Thanks for noticing this, I made the change.

For an archiving oriented configuration (very large DB, constant insert-only writes, very rare reads), the default cache size of 30% RAM is far from optimal, and should probably be increased to 50-60%.

That is true, but only if you set cache_index_and_filter_blocks to true.

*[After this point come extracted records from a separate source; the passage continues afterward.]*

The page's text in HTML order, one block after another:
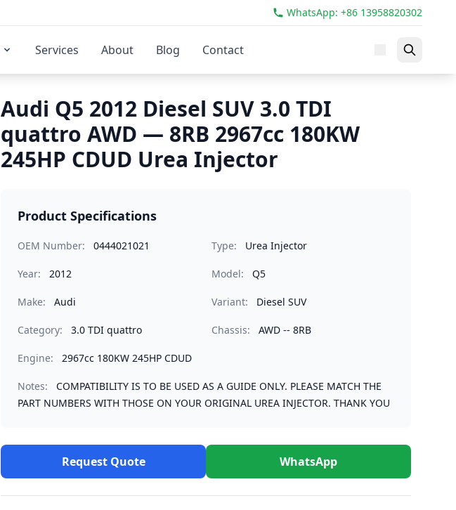
WhatsApp: +86 13958820302
Services About Blog Contact
Audi Q5 2012 Diesel SUV 3.0 TDI
quattro AWD — 8RB 2967cc 180KW
245HP CDUD Urea Injector
Product Specifications
OEM Number: 0444021021 Type: Urea Injector
Year: 2012 Model: Q5
Make: Audi Variant: Diesel SUV
Category: 3.0 TDI quattro Chassis: AWD -- 8RB
Engine: 2967cc 180KW 245HP CDUD
Notes:
COMPATIBILITY IS TO BE USED AS A GUIDE ONLY. PLEASE MATCH THE
PART NUMBERS WITH THOSE ON YOUR ORIGINAL UREA INJECTOR. THANK YOU
Request Quote WhatsApp
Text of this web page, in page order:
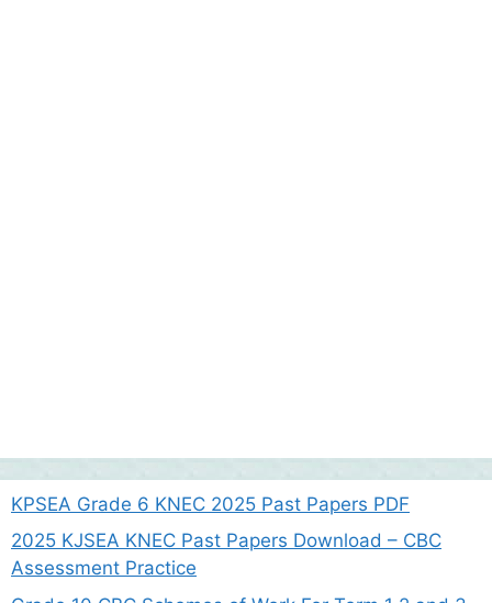
KPSEA Grade 6 KNEC 2025 Past Papers PDF
2025 KJSEA KNEC Past Papers Download – CBC
Assessment Practice

That is true, but only if you set 'cache_index_and_filter_blocks' to 'true'.

That's right :)

I also see you have optimize_filters_for_hits=true by default for MongoRocks, which makes perfect sense for the MongoDB use case

Unfortunately, I don't have a backup allowing me to investigate the issue further.
I also realized we did have a lot of junk collections which we dropped from the instance (we use application based partitions and some were created on junk timestamps), so it makes sense we erased 1821 collections/indexes.
I can't really test whether compacting them started straight away and simply didn't finish until the server restart, or whether those might have been deferred till the restart. But anyway, we now fully understand that all performance issues were completely unrelated to the prefix compactions, so I guess it doesn't really matter how long they take to finish.
Thanks very much @igorcanadi and @igorsol for you great help and responsiveness! We know we're sometimes testing MongoRocks to its extremes, and it's great to know you guys are there when we hit some unexpected behavior.